DePaul was a curious choice for Weems, especially as Michigan and Michigan State were among his suitors. Weems was Michigan’s 39th Mr. Basketball and 26 of them moved on to Ann Arbor or East Lansing.
“Romeo, by virtue of being an independent person and an independent thinker in high school and here in college, chose to go against the grain in his decision making, and the way he goes about his business,” Leitao said. “That different mentality, people probably disagree with or challenge. But it’s gotten him in a really, really good place now as a freshman and it will as he continues his career here.
“And futuristically, he’s going to play this game for a long period of time and I think by and large, a lot of it was because he didn’t succumb to somebody else’s thought process about who he should be, what he should do, where he should go. He was going to make an independent decision for himself.”

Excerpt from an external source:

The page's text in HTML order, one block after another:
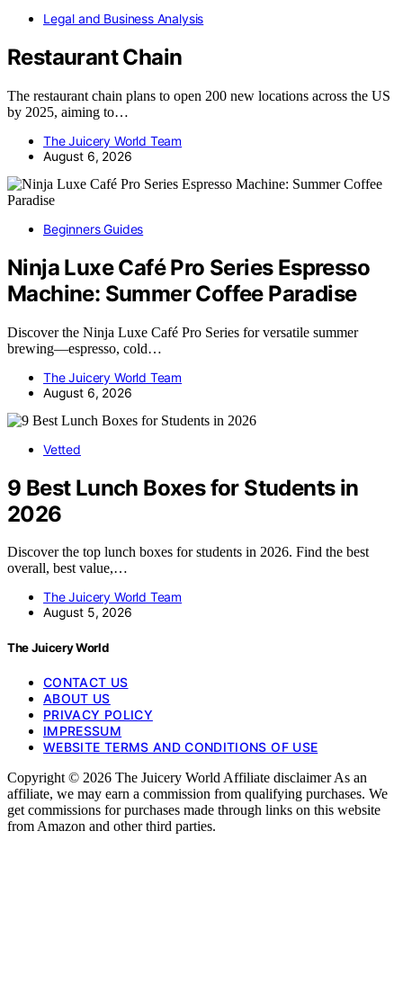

Weems is trying to lift the DePaul program like he did at New Haven, where he helped the Rockets to their first state championship in 2017 as a sophomore. He later became Macomb County’s first Mr. Basketball.
He could be DePaul’s first drafted player since Benton Harbor’s Wilson Chandler was selected 23rd by the New York Knicks in 2007. Chandler also chose DePaul after winning Michigan’s Mr. Basketball in 2005.
“I’m trying to be a lottery pick one day maybe, or first round, so I’m just going to keep playing no matter what people think,” Weems said. "Just keep playing.”